> _Data in this exercise_

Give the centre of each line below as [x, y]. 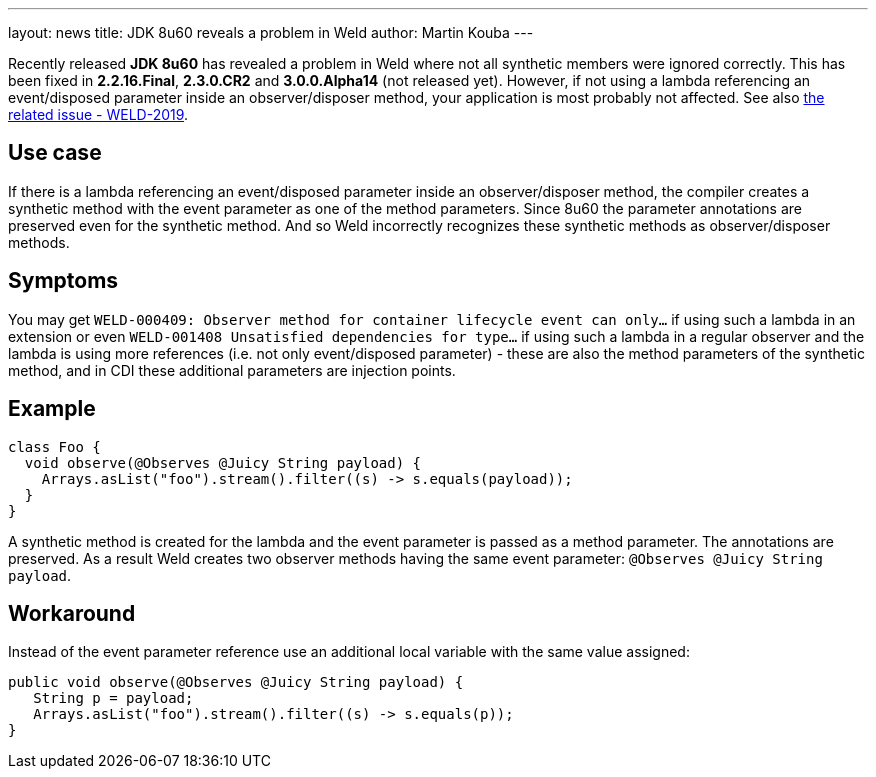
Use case [55, 153]
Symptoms [63, 281]
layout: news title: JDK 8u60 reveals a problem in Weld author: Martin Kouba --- [271, 32]
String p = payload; [113, 698]
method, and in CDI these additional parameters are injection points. [232, 370]
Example [52, 409]
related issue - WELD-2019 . [98, 114]
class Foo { [54, 446]
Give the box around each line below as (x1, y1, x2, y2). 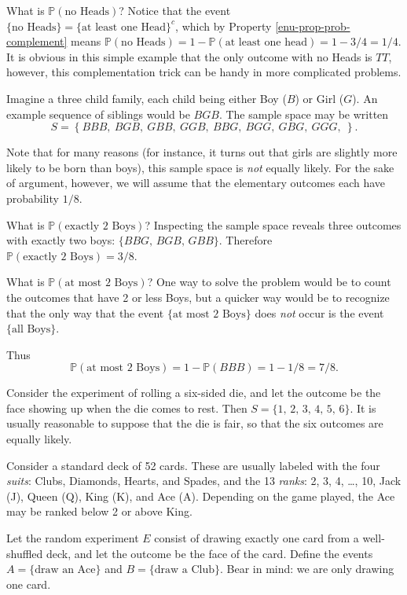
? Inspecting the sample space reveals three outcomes (145, 216, 401, 233)
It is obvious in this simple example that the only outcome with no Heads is (6, 48, 372, 64)
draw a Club (154, 564, 215, 576)
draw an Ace (35, 564, 96, 576)
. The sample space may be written (218, 105, 389, 122)
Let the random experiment (6, 530, 139, 546)
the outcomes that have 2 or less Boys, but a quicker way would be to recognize (6, 288, 390, 305)
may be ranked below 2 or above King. (6, 503, 192, 520)
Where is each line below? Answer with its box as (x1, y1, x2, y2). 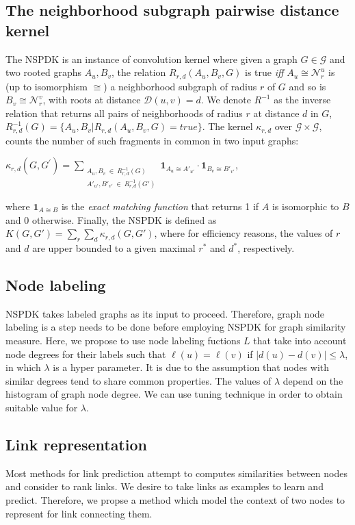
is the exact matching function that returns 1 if (61, 199, 259, 214)
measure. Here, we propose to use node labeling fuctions (5, 333, 241, 347)
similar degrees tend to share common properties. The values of (5, 373, 272, 387)
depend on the (282, 373, 343, 387)
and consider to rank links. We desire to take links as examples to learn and (5, 479, 324, 494)
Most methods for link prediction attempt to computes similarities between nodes (5, 465, 347, 480)
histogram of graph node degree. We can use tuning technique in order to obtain (5, 387, 343, 401)
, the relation (111, 65, 166, 79)
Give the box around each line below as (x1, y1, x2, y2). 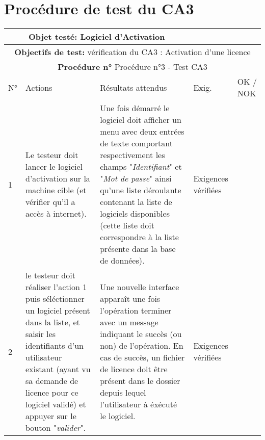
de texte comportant (100, 137, 173, 149)
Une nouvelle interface (100, 281, 179, 293)
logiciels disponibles (100, 208, 170, 220)
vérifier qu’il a (25, 196, 75, 208)
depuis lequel (100, 386, 146, 399)
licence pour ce (25, 386, 78, 399)
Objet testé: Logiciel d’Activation (28, 31, 165, 43)
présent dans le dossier (100, 375, 180, 387)
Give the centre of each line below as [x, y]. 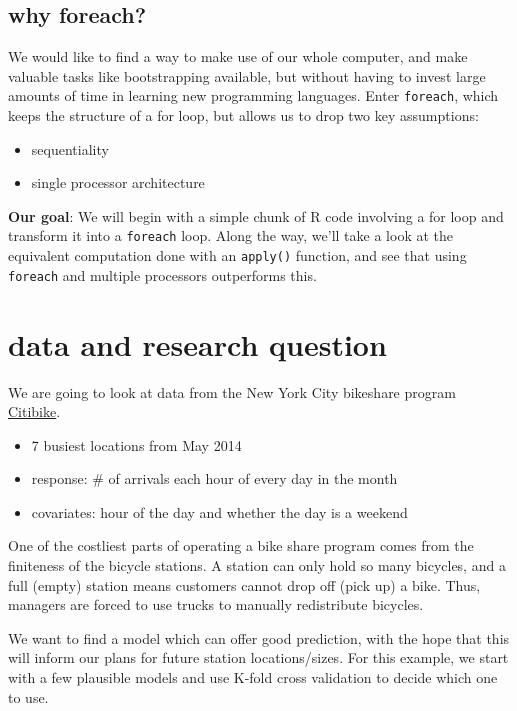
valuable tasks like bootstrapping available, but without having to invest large [247, 75]
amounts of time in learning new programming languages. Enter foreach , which [253, 95]
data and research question [197, 343]
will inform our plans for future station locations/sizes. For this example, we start [258, 657]
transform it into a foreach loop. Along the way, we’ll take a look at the [231, 235]
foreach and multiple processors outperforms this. [162, 274]
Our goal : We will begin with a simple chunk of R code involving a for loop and [256, 215]
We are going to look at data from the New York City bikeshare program [232, 391]
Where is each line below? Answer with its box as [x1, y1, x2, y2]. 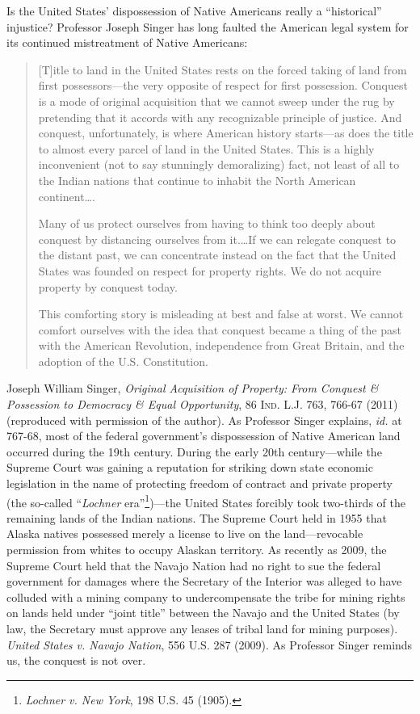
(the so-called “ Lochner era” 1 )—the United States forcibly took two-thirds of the [6, 491, 405, 510]
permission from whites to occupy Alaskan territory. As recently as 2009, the [6, 541, 387, 558]
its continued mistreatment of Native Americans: [6, 34, 248, 51]
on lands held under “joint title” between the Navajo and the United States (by [6, 604, 400, 621]
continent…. [38, 187, 95, 204]
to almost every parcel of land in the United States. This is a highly [38, 140, 375, 157]
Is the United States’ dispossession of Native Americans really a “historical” [6, 2, 382, 19]
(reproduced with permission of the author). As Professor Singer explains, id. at [6, 411, 402, 428]
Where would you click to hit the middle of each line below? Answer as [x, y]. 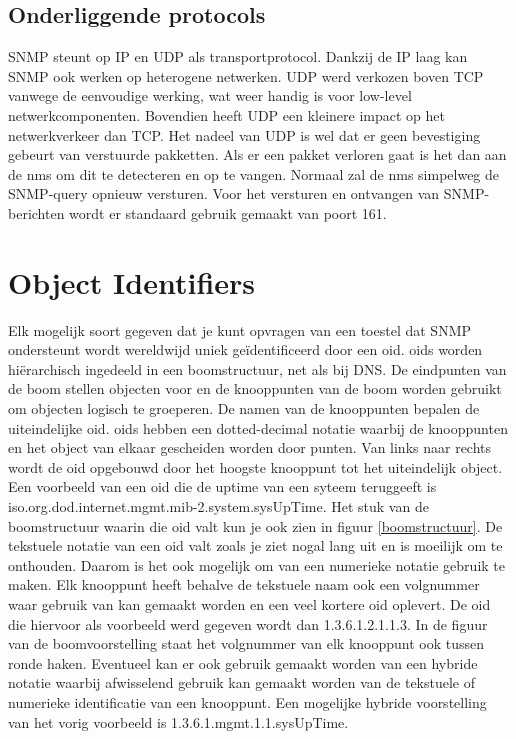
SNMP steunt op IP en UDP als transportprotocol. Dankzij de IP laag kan [238, 56]
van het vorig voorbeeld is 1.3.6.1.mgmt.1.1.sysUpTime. [178, 721]
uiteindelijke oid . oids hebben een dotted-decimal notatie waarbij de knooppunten [258, 427]
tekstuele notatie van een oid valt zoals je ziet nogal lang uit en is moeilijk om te [255, 545]
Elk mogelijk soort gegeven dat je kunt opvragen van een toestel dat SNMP [240, 329]
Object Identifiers [132, 281]
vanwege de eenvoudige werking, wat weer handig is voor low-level [210, 95]
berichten [36, 212]
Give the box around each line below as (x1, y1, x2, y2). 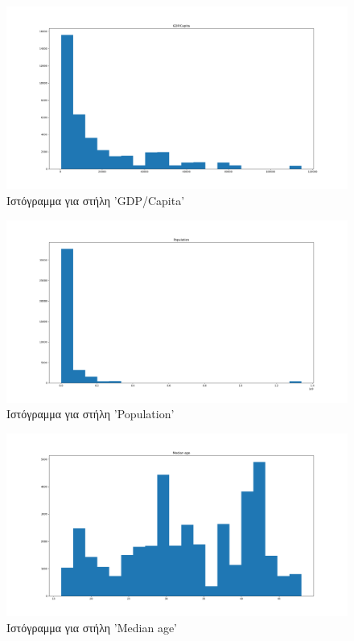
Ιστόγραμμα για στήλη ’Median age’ (6, 618, 178, 635)
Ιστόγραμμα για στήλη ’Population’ (6, 405, 175, 422)
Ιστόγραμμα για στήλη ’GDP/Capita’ (6, 191, 185, 208)

> _Task requirements_
Check each line above for the string "notatie" and copy those that have it.

> _Expected answer_
uiteindelijke oid . oids hebben een dotted-decimal notatie waarbij de knooppunten [258, 427]
tekstuele notatie van een oid valt zoals je ziet nogal lang uit en is moeilijk om te [255, 545]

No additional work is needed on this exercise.